Back when I used a wiki on my laptop for notes, I also kept CRM style notes in it, especially 2004-2008. The useful bit was that I could link to a person’s page in the various notes I made about meetings, events etc. That ‘backlinking’ overview in itself was a great way of adding contextual info.

With Obsidian and the use of simple text files in markdown I have that back, and actually in a better way than in that wiki of old. Because those text files can be approached by a wide variety of software tools, not just Obsidian.
I’m not attempting to be complete in these CRM notes, I grow them the same way as I grow the other type of notes: when I encounter someone new I make note of it.
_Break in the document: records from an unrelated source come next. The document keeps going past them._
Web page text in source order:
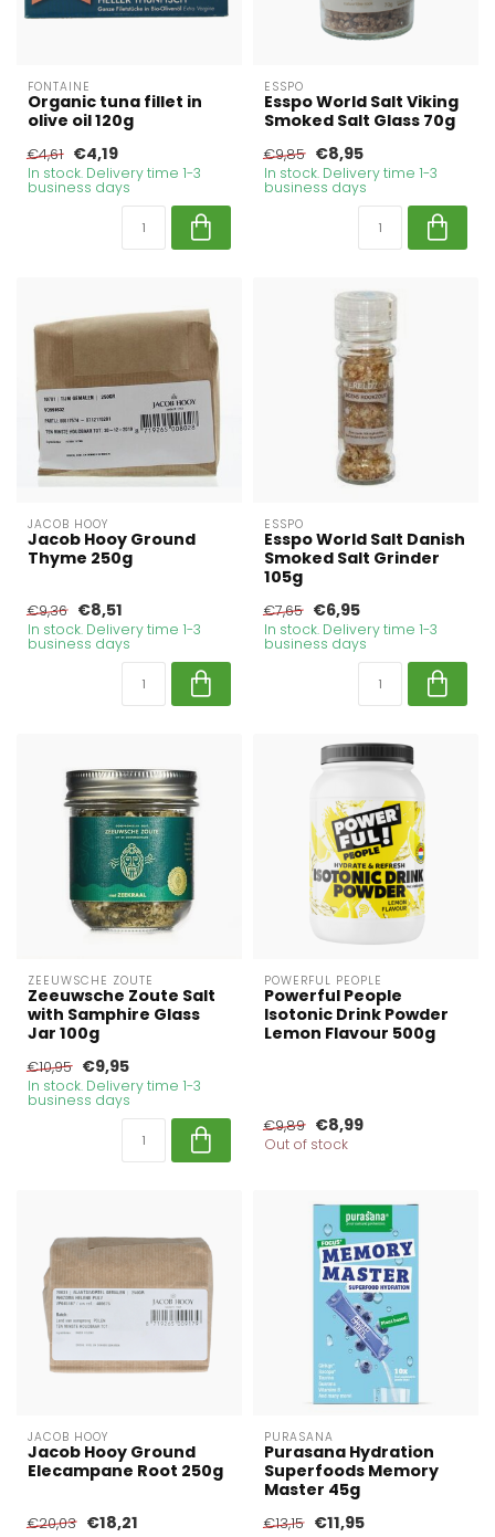
FONTAINE
Organic tuna fillet in
olive oil 120g
€4,61 €4,19
In stock. Delivery time 1-3
business days
ESSPO
Esspo World Salt Viking
Smoked Salt Glass 70g
€9,85 €8,95
In stock. Delivery time 1-3
business days
JACOB HOOY
Jacob Hooy Ground
Thyme 250g
€9,36 €8,51
In stock. Delivery time 1-3
business days
ESSPO
Esspo World Salt Danish
Smoked Salt Grinder
105g
€7,65 €6,95
In stock. Delivery time 1-3
business days
ZEEUWSCHE ZOUTE
Zeeuwsche Zoute Salt
with Samphire Glass
Jar 100g
€10,95 €9,95
In stock. Delivery time 1-3
business days
POWERFUL PEOPLE
Powerful People
Isotonic Drink Powder
Lemon Flavour 500g
€9,89 €8,99
Out of stock
JACOB HOOY
Jacob Hooy Ground
Elecampane Root 250g
€20,03 €18,21
PURASANA
Purasana Hydration
Superfoods Memory
Master 45g
€13,15 €11,95

Especially when I don’t know someone yet, or don’t have a strong connection to someone I make those notes. Not so much of people that I’m already connected to like colleagues. I’ve started a few new projects in the past few months, which is always a moment when you encounter a lot of new people in a new context. So those I’ve made notes for, as it helps understand a new client organisation, relevant stakeholders and context. For now backlinking in meeting and project notes is the way for adding a record of interaction.

Maybe in a year or so I can start doing more pro-active things with those notes, like Rick has built into his routines. Another element to me is potentially leaving LinkedIn behind at some point in the future, or at least be somewhat prepared when LinkedIn goes away, as all these platforms do.

Do you have some personal CRM-type routines or automation?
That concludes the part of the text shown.